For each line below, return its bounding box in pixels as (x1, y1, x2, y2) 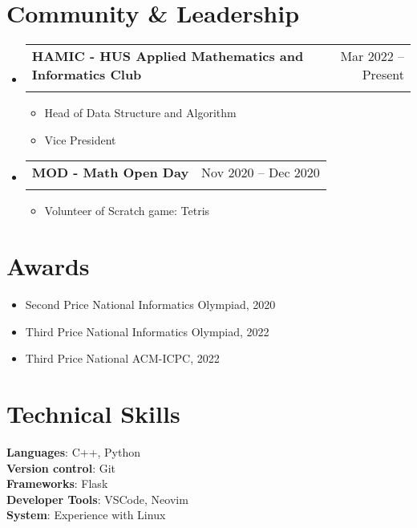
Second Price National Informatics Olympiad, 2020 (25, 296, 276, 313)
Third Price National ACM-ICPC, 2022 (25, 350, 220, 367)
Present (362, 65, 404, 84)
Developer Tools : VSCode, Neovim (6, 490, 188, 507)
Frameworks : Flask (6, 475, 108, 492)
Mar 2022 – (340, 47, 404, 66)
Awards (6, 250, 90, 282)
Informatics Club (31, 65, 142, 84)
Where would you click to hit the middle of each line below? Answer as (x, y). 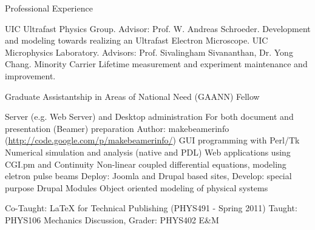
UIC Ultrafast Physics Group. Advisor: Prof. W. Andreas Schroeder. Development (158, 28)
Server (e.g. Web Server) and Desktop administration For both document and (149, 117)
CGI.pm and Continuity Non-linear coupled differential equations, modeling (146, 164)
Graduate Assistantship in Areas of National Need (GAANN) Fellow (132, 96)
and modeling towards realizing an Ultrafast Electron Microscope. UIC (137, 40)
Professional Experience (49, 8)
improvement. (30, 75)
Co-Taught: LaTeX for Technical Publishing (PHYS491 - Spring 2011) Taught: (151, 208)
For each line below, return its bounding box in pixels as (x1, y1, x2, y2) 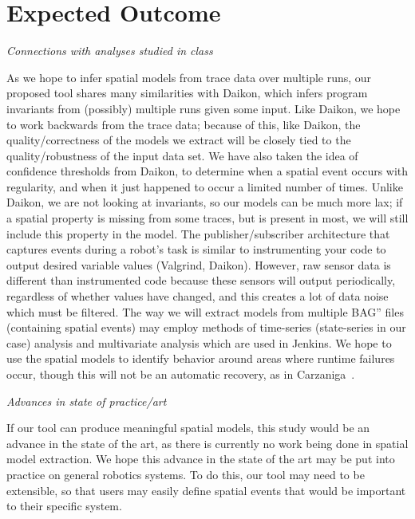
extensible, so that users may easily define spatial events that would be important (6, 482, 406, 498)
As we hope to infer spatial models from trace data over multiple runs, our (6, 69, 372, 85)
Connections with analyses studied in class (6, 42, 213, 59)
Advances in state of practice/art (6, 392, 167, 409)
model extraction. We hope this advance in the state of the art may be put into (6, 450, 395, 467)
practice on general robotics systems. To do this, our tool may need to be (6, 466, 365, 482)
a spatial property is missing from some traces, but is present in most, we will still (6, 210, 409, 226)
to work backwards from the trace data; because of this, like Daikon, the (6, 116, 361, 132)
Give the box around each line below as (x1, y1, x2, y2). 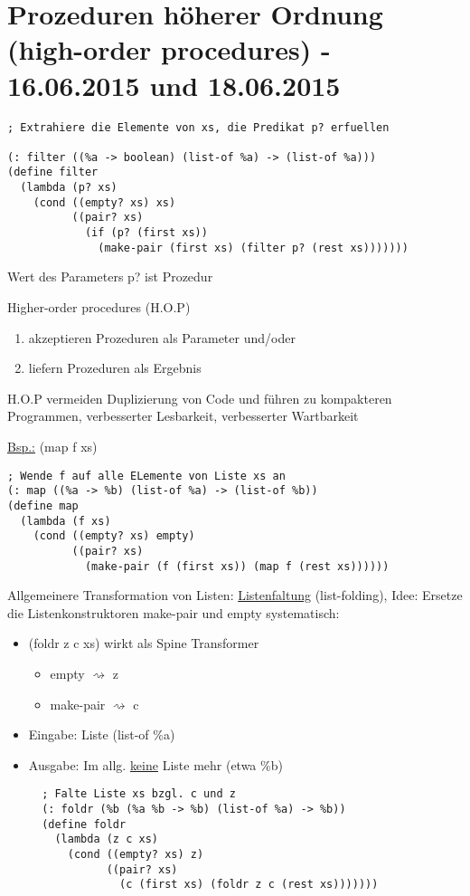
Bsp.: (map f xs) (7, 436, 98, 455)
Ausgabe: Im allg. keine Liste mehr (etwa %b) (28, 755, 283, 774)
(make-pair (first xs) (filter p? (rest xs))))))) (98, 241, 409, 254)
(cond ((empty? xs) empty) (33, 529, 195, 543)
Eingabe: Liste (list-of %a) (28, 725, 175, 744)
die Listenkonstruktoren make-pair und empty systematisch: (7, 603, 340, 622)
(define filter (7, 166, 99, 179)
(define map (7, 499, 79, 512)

• [Task prompt] Find the word "from" in the entries above and gather every line that holds it.

• [Reply to the task]
As we hope to infer spatial models from trace data over multiple runs, our (6, 69, 372, 85)
a spatial property is missing from some traces, but is present in most, we will still (6, 210, 409, 226)
to work backwards from the trace data; because of this, like Daikon, the (6, 116, 361, 132)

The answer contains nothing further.